**Supplied records**
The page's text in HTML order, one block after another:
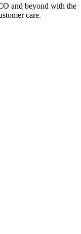
and beyond with the
care.
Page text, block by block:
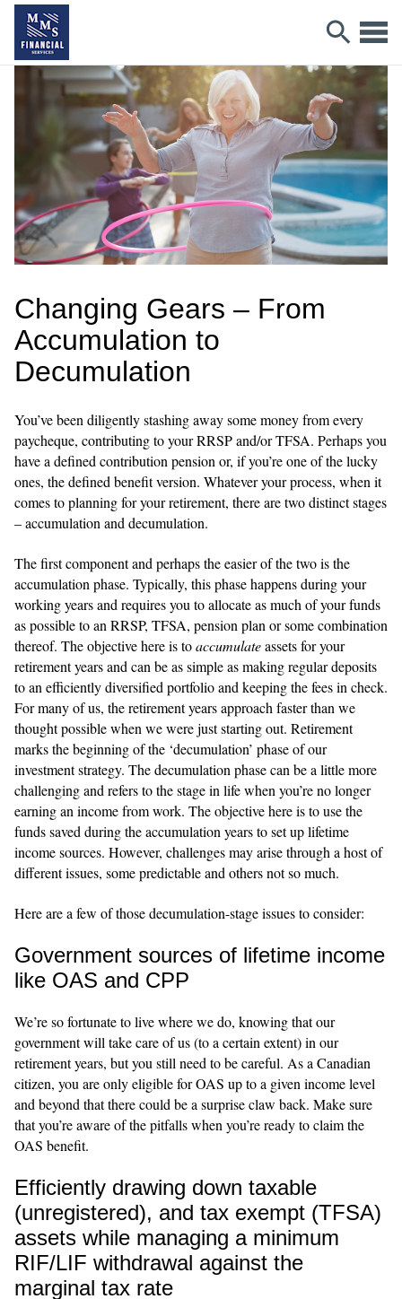
Changing Gears – From
Accumulation to
Decumulation
You’ve been diligently stashing away some money from every
paycheque, contributing to your RRSP and/or TFSA. Perhaps you
have a defined contribution pension or, if you’re one of the lucky
ones, the defined benefit version. Whatever your process, when it
comes to planning for your retirement, there are two distinct stages
– accumulation and decumulation.
The first component and perhaps the easier of the two is the
accumulation phase. Typically, this phase happens during your
working years and requires you to allocate as much of your funds
as possible to an RRSP, TFSA, pension plan or some combination
thereof. The objective here is toaccumulateassets for your
retirement years and can be as simple as making regular deposits
to an efficiently diversified portfolio and keeping the fees in check.
For many of us, the retirement years approach faster than we
thought possible when we were just starting out. Retirement
marks the beginning of the ‘decumulation’ phase of our
investment strategy. The decumulation phase can be a little more
challenging and refers to the stage in life when you’re no longer
earning an income from work. The objective here is to use the
funds saved during the accumulation years to set up lifetime
income sources. However, challenges may arise through a host of
different issues, some predictable and others not so much.
Here are a few of those decumulation-stage issues to consider:
Government sources of lifetime income
like OAS and CPP
We’re so fortunate to live where we do, knowing that our
government will take care of us (to a certain extent) in our
retirement years, but you still need to be careful. As a Canadian
citizen, you are only eligible for OAS up to a given income level
and beyond that there could be a surprise claw back. Make sure
that you’re aware of the pitfalls when you’re ready to claim the
OAS benefit.
Efficiently drawing down taxable
(unregistered), and tax exempt (TFSA)
assets while managing a minimum
RIF/LIF withdrawal against the
marginal tax rate
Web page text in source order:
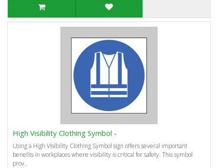
High Visibility Clothing Symbol -
Using a High Visibility Clothing Symbol sign offers several important
benefits in workplaces where visibility is critical for safety. This symbol
prov..
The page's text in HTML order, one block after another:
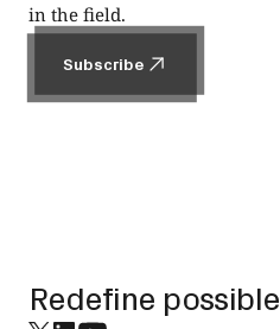
in the field.
Subscribe
Redefine possible
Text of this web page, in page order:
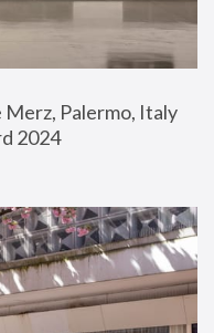
Palermo, Italy
2024
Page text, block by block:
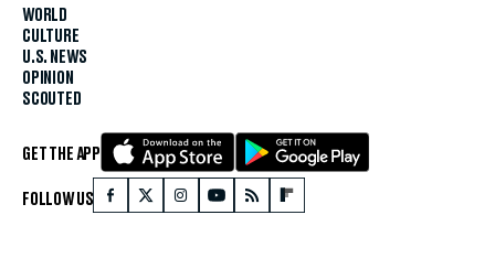
WORLD
CULTURE
U.S. NEWS
OPINION
SCOUTED
GET THE APP
FOLLOW US
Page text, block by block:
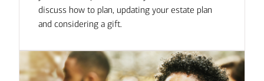
discuss how to plan, updating your estate plan
and considering a gift.
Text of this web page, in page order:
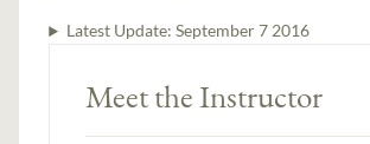
Latest Update: September 7 2016
Meet the Instructor
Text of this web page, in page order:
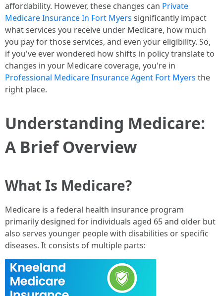
affordability. However, these changes can Private
Medicare Insurance In Fort Myers significantly impact
what services you receive under Medicare, how much
you pay for those services, and even your eligibility. So,
if you've ever wondered how shifts in policy translate to
changes in your Medicare coverage, you're in
Professional Medicare Insurance Agent Fort Myers the
right place.
Understanding Medicare:
A Brief Overview
What Is Medicare?
Medicare is a federal health insurance program
primarily designed for individuals aged 65 and older but
also serves younger people with disabilities or specific
diseases. It consists of multiple parts:
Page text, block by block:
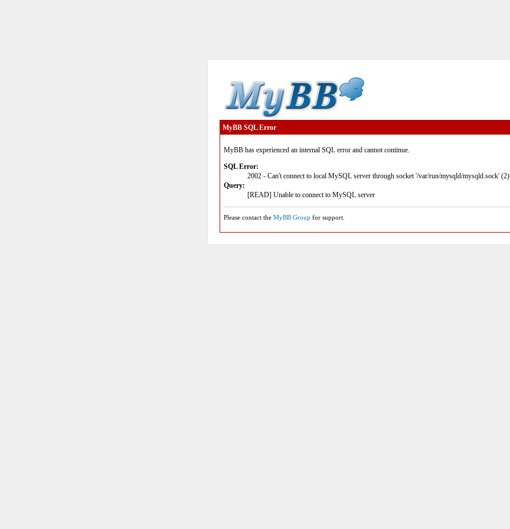
MyBB SQL Error
MyBB has experienced an internal SQL error and cannot continue.
SQL Error:
2002 - Can't connect to local MySQL server through socket '/var/run/mysqld/mysqld.sock' (2)
Query:
[READ] Unable to connect to MySQL server
Please contact the MyBB Group for support.
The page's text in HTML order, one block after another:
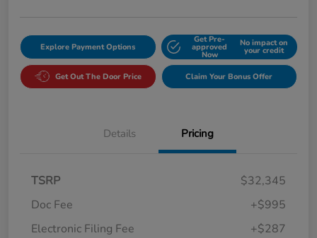
Explore Payment Options
Get Pre-
approved
Now
No impact on
your credit
Get Out The Door Price Claim Your Bonus Offer
Details Pricing
TSRP
$32,345
Doc Fee
+$995
Electronic Filing Fee
+$287
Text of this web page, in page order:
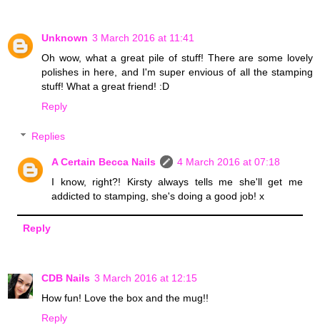
Unknown 3 March 2016 at 11:41
Oh wow, what a great pile of stuff! There are some lovely
polishes in here, and I'm super envious of all the stamping
stuff! What a great friend! :D
Reply
Replies
A Certain Becca Nails
4 March 2016 at 07:18
I know, right?! Kirsty always tells me she'll get me
addicted to stamping, she's doing a good job! x
Reply
CDB Nails 3 March 2016 at 12:15
How fun! Love the box and the mug!!
Reply
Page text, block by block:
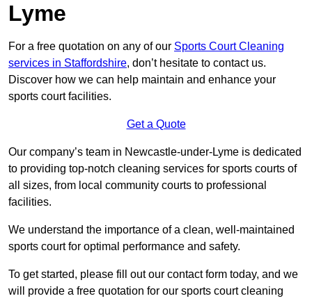
Lyme
For a free quotation on any of our Sports Court Cleaning
services in Staffordshire, don’t hesitate to contact us.
Discover how we can help maintain and enhance your
sports court facilities.
Get a Quote
Our company’s team in Newcastle-under-Lyme is dedicated
to providing top-notch cleaning services for sports courts of
all sizes, from local community courts to professional
facilities.
We understand the importance of a clean, well-maintained
sports court for optimal performance and safety.
To get started, please fill out our contact form today, and we
will provide a free quotation for our sports court cleaning
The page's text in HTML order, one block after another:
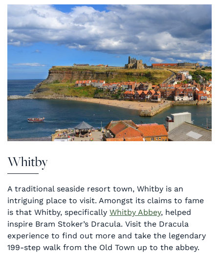
Whitby
A traditional seaside resort town, Whitby is an
intriguing place to visit. Amongst its claims to fame
is that Whitby, specifically Whitby Abbey, helped
inspire Bram Stoker’s Dracula. Visit the Dracula
experience to find out more and take the legendary
199-step walk from the Old Town up to the abbey.
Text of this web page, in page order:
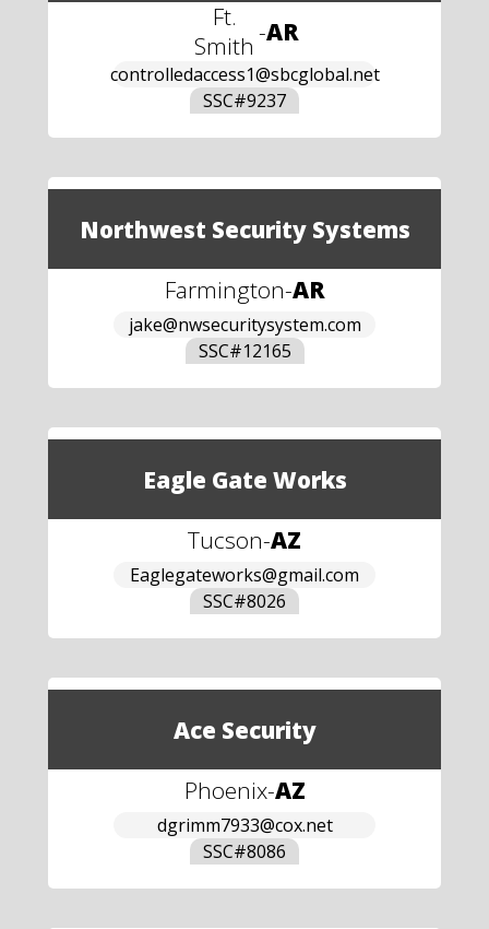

**Task details**
Could you write the entries out again exactly, without their pictures?

**Output for this exercise**
The page's text in HTML order, one block after another:
and beyond with the
care.
Page text, block by block:
Changing Gears – From
Accumulation to
Decumulation
You’ve been diligently stashing away some money from every
paycheque, contributing to your RRSP and/or TFSA. Perhaps you
have a defined contribution pension or, if you’re one of the lucky
ones, the defined benefit version. Whatever your process, when it
comes to planning for your retirement, there are two distinct stages
– accumulation and decumulation.
The first component and perhaps the easier of the two is the
accumulation phase. Typically, this phase happens during your
working years and requires you to allocate as much of your funds
as possible to an RRSP, TFSA, pension plan or some combination
thereof. The objective here is toaccumulateassets for your
retirement years and can be as simple as making regular deposits
to an efficiently diversified portfolio and keeping the fees in check.
For many of us, the retirement years approach faster than we
thought possible when we were just starting out. Retirement
marks the beginning of the ‘decumulation’ phase of our
investment strategy. The decumulation phase can be a little more
challenging and refers to the stage in life when you’re no longer
earning an income from work. The objective here is to use the
funds saved during the accumulation years to set up lifetime
income sources. However, challenges may arise through a host of
different issues, some predictable and others not so much.
Here are a few of those decumulation-stage issues to consider:
Government sources of lifetime income
like OAS and CPP
We’re so fortunate to live where we do, knowing that our
government will take care of us (to a certain extent) in our
retirement years, but you still need to be careful. As a Canadian
citizen, you are only eligible for OAS up to a given income level
and beyond that there could be a surprise claw back. Make sure
that you’re aware of the pitfalls when you’re ready to claim the
OAS benefit.
Efficiently drawing down taxable
(unregistered), and tax exempt (TFSA)
assets while managing a minimum
RIF/LIF withdrawal against the
marginal tax rate
Web page text in source order:
High Visibility Clothing Symbol -
Using a High Visibility Clothing Symbol sign offers several important
benefits in workplaces where visibility is critical for safety. This symbol
prov..
The page's text in HTML order, one block after another:
in the field.
Subscribe
Redefine possible
Text of this web page, in page order:
Palermo, Italy
2024
Page text, block by block:
WORLD
CULTURE
U.S. NEWS
OPINION
SCOUTED
GET THE APP
FOLLOW US
Page text, block by block:
discuss how to plan, updating your estate plan
and considering a gift.
Text of this web page, in page order:
Latest Update: September 7 2016
Meet the Instructor
Text of this web page, in page order:
affordability. However, these changes can Private
Medicare Insurance In Fort Myers significantly impact
what services you receive under Medicare, how much
you pay for those services, and even your eligibility. So,
if you've ever wondered how shifts in policy translate to
changes in your Medicare coverage, you're in
Professional Medicare Insurance Agent Fort Myers the
right place.
Understanding Medicare:
A Brief Overview
What Is Medicare?
Medicare is a federal health insurance program
primarily designed for individuals aged 65 and older but
also serves younger people with disabilities or specific
diseases. It consists of multiple parts:
Page text, block by block:
MyBB SQL Error
MyBB has experienced an internal SQL error and cannot continue.
SQL Error:
2002 - Can't connect to local MySQL server through socket '/var/run/mysqld/mysqld.sock' (2)
Query:
[READ] Unable to connect to MySQL server
Please contact the MyBB Group for support.
The page's text in HTML order, one block after another:
Explore Payment Options
Get Pre-
approved
Now
No impact on
your credit
Get Out The Door Price Claim Your Bonus Offer
Details Pricing
TSRP
$32,345
Doc Fee
+$995
Electronic Filing Fee
+$287
Text of this web page, in page order:
Unknown 3 March 2016 at 11:41
Oh wow, what a great pile of stuff! There are some lovely
polishes in here, and I'm super envious of all the stamping
stuff! What a great friend! :D
Reply
Replies
A Certain Becca Nails
4 March 2016 at 07:18
I know, right?! Kirsty always tells me she'll get me
addicted to stamping, she's doing a good job! x
Reply
CDB Nails 3 March 2016 at 12:15
How fun! Love the box and the mug!!
Reply
Page text, block by block:
Lyme
For a free quotation on any of our Sports Court Cleaning
services in Staffordshire, don’t hesitate to contact us.
Discover how we can help maintain and enhance your
sports court facilities.
Get a Quote
Our company’s team in Newcastle-under-Lyme is dedicated
to providing top-notch cleaning services for sports courts of
all sizes, from local community courts to professional
facilities.
We understand the importance of a clean, well-maintained
sports court for optimal performance and safety.
To get started, please fill out our contact form today, and we
will provide a free quotation for our sports court cleaning
The page's text in HTML order, one block after another:
Whitby
A traditional seaside resort town, Whitby is an
intriguing place to visit. Amongst its claims to fame
is that Whitby, specifically Whitby Abbey, helped
inspire Bram Stoker’s Dracula. Visit the Dracula
experience to find out more and take the legendary
199-step walk from the Old Town up to the abbey.
Text of this web page, in page order:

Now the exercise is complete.